PROBLEM TO WORK ON –
In the records below, find the line holding "Creates a Positive First Impression" and the line holding "Foldable Non Woven Fabric Storage Bags". Set down both, with every line between them, exactly.

SOURCE DATA –
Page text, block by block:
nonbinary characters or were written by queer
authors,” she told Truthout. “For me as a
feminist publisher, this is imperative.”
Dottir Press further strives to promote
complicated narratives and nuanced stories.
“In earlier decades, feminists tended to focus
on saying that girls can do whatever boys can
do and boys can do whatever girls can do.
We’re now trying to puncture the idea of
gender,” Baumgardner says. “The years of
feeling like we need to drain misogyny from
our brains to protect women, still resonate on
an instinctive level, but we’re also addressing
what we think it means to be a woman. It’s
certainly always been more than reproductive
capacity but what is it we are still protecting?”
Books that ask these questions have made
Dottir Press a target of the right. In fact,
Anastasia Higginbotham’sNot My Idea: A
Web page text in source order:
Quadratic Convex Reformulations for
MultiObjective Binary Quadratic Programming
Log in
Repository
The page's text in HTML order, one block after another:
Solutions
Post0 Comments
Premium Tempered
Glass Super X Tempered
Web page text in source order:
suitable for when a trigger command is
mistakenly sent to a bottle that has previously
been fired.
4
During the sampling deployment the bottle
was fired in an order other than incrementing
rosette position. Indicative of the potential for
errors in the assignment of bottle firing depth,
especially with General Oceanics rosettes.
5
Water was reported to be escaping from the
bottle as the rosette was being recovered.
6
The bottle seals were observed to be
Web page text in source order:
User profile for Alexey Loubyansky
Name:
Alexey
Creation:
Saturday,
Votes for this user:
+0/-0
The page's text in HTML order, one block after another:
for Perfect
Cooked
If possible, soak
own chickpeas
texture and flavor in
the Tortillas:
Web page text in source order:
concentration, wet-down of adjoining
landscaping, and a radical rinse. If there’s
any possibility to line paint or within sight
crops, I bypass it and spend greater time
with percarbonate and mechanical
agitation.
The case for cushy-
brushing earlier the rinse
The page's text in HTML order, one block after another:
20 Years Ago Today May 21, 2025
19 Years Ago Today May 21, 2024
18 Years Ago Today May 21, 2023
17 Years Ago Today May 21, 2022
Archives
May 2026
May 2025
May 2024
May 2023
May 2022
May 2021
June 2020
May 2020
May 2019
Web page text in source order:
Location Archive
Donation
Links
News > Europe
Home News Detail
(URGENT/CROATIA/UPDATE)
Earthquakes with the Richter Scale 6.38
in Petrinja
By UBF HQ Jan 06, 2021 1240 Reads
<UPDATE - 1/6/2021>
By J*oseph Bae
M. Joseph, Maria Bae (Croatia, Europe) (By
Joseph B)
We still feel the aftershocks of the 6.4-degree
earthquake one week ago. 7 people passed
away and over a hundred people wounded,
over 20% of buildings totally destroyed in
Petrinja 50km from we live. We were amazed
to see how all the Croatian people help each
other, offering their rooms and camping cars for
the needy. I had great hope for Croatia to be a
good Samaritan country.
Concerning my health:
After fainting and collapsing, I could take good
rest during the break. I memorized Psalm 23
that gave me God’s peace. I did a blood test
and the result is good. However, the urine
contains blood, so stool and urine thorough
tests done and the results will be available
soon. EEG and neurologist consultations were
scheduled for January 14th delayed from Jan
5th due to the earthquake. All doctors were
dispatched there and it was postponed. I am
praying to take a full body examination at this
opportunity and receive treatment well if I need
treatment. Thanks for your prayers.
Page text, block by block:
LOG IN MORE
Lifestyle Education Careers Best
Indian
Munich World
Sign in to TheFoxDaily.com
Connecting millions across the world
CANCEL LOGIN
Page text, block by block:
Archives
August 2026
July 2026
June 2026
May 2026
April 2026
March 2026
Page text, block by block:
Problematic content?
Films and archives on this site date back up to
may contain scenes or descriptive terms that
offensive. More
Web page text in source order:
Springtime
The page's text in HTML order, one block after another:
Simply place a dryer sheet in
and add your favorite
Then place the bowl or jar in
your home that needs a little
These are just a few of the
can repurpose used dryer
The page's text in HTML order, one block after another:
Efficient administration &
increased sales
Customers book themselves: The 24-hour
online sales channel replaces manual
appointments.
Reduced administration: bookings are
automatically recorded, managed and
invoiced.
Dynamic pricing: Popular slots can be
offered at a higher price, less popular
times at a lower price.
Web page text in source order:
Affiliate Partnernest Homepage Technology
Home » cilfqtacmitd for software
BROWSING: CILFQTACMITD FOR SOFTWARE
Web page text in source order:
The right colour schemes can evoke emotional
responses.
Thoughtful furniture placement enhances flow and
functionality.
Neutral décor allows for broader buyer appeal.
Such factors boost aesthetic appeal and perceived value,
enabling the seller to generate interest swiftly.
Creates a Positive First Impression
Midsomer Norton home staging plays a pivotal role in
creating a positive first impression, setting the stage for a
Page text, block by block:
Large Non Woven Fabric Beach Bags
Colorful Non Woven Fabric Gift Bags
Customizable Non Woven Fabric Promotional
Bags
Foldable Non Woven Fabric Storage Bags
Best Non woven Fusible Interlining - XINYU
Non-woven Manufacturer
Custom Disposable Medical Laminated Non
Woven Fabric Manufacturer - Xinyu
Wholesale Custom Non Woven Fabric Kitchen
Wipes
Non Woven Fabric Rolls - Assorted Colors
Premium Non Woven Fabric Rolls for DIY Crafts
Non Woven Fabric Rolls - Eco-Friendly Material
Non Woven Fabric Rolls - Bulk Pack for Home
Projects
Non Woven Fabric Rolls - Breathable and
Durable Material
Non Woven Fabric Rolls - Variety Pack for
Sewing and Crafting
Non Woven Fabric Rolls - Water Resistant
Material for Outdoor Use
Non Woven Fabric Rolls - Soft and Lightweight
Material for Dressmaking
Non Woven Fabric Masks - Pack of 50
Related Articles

WRITTEN ANSWER –
Creates a Positive First Impression
Midsomer Norton home staging plays a pivotal role in
creating a positive first impression, setting the stage for a
Page text, block by block:
Large Non Woven Fabric Beach Bags
Colorful Non Woven Fabric Gift Bags
Customizable Non Woven Fabric Promotional
Bags
Foldable Non Woven Fabric Storage Bags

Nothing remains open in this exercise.